**EXERCISE PROMPT**
Leave out every picture and set down, exactly, the lines below from the one holding "Postée le 04/07/2016. (197, 427)" up to and including the one holding "fotografieren, was er/sie".

**GIVEN INFORMATION**
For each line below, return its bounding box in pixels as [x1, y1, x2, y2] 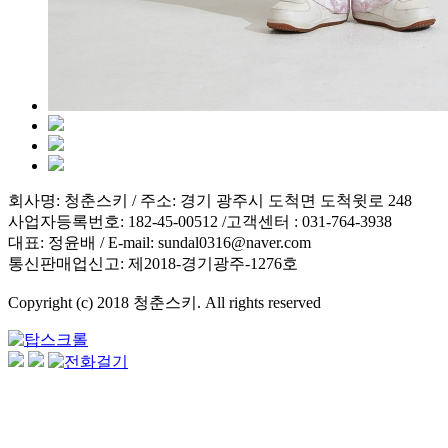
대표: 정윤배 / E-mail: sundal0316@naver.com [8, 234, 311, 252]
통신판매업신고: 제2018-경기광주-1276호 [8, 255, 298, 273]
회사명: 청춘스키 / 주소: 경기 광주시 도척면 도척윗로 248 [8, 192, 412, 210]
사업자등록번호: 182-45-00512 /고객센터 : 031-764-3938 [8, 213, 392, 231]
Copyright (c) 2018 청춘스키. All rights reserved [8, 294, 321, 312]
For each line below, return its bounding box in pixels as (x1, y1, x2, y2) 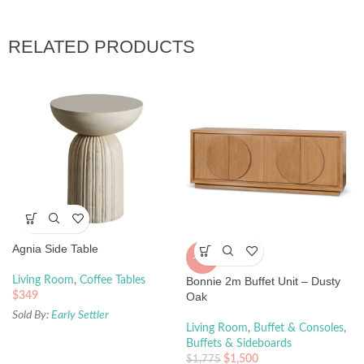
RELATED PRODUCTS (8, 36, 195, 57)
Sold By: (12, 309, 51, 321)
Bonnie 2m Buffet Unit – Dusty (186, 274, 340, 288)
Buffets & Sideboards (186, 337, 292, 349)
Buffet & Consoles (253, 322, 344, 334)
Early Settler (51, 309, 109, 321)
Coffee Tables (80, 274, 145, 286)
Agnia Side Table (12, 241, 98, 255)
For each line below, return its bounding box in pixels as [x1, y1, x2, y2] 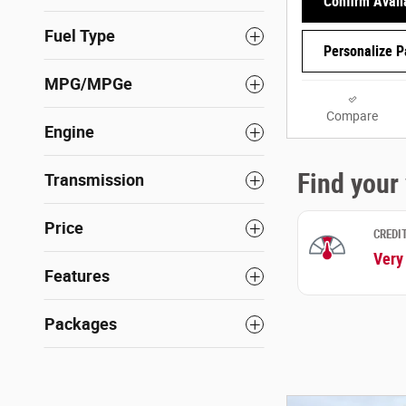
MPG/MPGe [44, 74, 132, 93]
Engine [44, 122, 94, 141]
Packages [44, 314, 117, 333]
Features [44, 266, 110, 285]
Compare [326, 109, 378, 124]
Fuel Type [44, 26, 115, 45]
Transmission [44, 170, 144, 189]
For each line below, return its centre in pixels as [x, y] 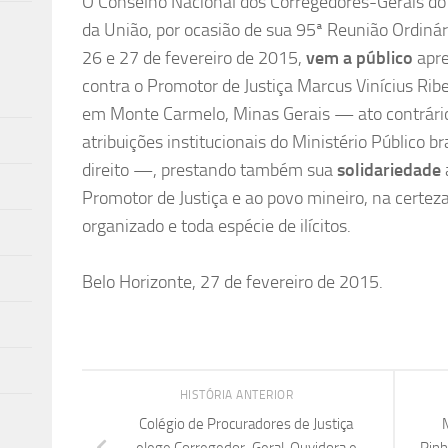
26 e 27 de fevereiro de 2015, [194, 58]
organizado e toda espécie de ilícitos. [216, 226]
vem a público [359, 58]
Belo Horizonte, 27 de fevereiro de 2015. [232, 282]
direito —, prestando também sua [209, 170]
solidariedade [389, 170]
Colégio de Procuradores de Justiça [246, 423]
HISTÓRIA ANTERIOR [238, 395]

==

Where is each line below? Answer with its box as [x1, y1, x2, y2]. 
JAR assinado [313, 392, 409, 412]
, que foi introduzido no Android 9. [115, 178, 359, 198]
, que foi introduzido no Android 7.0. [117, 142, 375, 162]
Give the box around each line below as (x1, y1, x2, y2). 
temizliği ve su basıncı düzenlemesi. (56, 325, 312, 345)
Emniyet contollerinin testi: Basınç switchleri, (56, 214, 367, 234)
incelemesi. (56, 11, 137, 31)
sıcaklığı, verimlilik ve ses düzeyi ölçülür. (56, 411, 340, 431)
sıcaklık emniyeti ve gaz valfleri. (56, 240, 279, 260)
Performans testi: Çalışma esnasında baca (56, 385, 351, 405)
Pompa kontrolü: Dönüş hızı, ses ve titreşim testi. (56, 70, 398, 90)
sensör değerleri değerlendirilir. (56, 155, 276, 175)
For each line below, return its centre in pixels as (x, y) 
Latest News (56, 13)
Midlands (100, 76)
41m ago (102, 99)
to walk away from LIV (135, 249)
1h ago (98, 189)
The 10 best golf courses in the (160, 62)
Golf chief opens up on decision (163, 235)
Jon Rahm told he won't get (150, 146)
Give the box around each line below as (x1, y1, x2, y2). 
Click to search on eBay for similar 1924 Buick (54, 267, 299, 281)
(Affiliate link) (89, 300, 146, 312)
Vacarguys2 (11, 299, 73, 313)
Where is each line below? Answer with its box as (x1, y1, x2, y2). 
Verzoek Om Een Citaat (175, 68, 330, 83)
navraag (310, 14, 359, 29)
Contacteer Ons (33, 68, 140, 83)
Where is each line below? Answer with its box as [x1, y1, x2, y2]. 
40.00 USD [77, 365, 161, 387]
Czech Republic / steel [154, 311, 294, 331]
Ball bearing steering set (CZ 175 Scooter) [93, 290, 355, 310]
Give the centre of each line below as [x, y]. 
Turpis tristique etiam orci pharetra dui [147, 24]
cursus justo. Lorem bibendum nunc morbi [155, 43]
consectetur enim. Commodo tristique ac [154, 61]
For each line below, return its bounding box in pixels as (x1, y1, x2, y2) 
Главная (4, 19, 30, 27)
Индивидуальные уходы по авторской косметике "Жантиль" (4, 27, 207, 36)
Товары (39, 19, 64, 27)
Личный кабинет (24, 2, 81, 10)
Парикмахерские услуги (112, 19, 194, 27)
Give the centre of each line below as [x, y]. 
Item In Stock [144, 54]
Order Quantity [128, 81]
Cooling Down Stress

...

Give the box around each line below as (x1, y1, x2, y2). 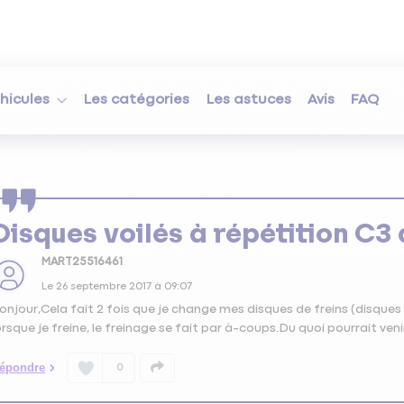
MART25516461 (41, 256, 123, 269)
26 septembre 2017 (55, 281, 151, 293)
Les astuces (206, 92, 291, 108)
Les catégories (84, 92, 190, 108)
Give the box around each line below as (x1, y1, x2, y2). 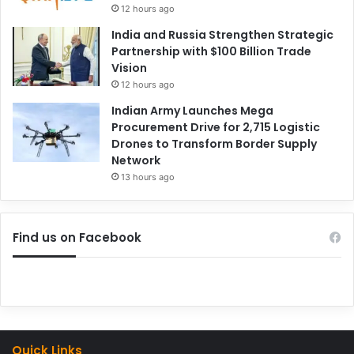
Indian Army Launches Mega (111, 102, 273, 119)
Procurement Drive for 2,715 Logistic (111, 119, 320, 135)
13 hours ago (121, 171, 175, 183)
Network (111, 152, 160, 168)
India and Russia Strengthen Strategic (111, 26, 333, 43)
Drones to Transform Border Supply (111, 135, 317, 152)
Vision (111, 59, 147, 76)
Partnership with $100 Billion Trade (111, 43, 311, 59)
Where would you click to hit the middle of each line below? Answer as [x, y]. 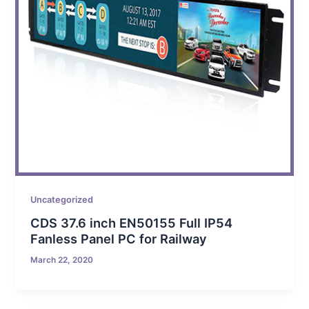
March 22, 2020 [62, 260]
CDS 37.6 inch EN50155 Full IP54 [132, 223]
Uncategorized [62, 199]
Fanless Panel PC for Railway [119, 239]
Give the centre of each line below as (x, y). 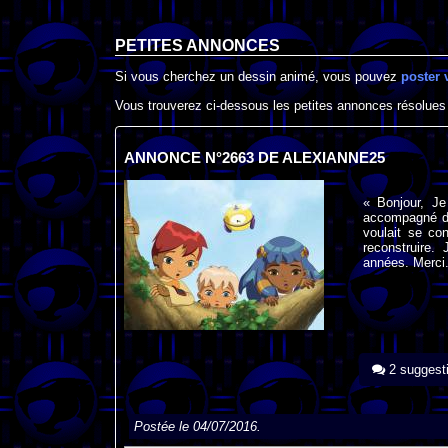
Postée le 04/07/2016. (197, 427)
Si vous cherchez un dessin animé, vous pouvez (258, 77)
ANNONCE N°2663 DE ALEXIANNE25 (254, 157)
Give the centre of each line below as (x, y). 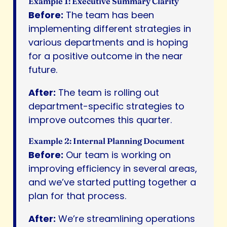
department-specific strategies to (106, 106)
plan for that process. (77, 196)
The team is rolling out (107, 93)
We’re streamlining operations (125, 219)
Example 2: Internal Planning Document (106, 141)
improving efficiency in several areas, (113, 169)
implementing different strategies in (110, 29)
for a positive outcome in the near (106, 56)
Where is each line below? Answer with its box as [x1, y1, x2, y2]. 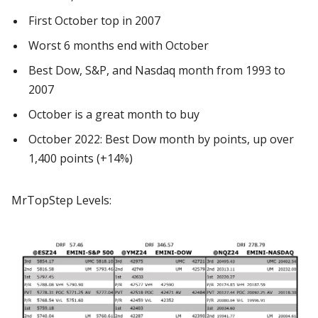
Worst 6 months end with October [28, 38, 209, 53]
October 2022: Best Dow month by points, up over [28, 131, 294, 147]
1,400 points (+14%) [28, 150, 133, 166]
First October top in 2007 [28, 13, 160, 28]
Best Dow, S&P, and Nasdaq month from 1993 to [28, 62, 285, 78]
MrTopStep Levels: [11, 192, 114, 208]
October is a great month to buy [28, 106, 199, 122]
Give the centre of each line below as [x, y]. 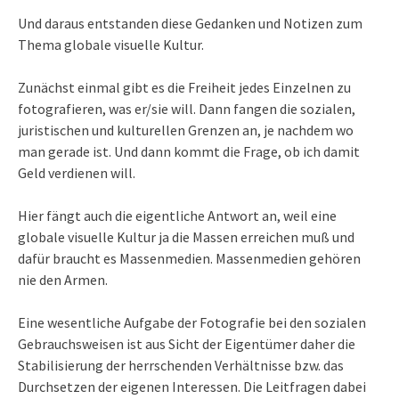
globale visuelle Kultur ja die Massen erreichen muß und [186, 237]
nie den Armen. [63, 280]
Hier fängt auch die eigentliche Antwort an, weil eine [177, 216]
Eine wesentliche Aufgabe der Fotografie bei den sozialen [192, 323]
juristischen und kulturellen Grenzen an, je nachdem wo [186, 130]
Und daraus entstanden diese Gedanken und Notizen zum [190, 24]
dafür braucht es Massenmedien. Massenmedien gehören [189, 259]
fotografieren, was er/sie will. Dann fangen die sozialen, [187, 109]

**YOUR SOLUTION**
Postée le 04/07/2016. (197, 427)
Si vous cherchez un dessin animé, vous pouvez (258, 77)
ANNONCE N°2663 DE ALEXIANNE25 (254, 157)
Give the centre of each line below as (x, y). 
department-specific strategies to (106, 106)
plan for that process. (77, 196)
The team is rolling out (107, 93)
We’re streamlining operations (125, 219)
Example 2: Internal Planning Document (106, 141)
improving efficiency in several areas, (113, 169)
implementing different strategies in (110, 29)
for a positive outcome in the near (106, 56)
Where is each line below? Answer with its box as [x1, y1, x2, y2]. 
Worst 6 months end with October [28, 38, 209, 53]
October 2022: Best Dow month by points, up over [28, 131, 294, 147]
1,400 points (+14%) [28, 150, 133, 166]
First October top in 2007 [28, 13, 160, 28]
Best Dow, S&P, and Nasdaq month from 1993 to [28, 62, 285, 78]
MrTopStep Levels: [11, 192, 114, 208]
October is a great month to buy [28, 106, 199, 122]
Give the centre of each line below as [x, y]. 
globale visuelle Kultur ja die Massen erreichen muß und [186, 237]
nie den Armen. [63, 280]
Hier fängt auch die eigentliche Antwort an, weil eine [177, 216]
Eine wesentliche Aufgabe der Fotografie bei den sozialen [192, 323]
juristischen und kulturellen Grenzen an, je nachdem wo [186, 130]
Und daraus entstanden diese Gedanken und Notizen zum [190, 24]
dafür braucht es Massenmedien. Massenmedien gehören [189, 259]
fotografieren, was er/sie will. Dann fangen die sozialen, [187, 109]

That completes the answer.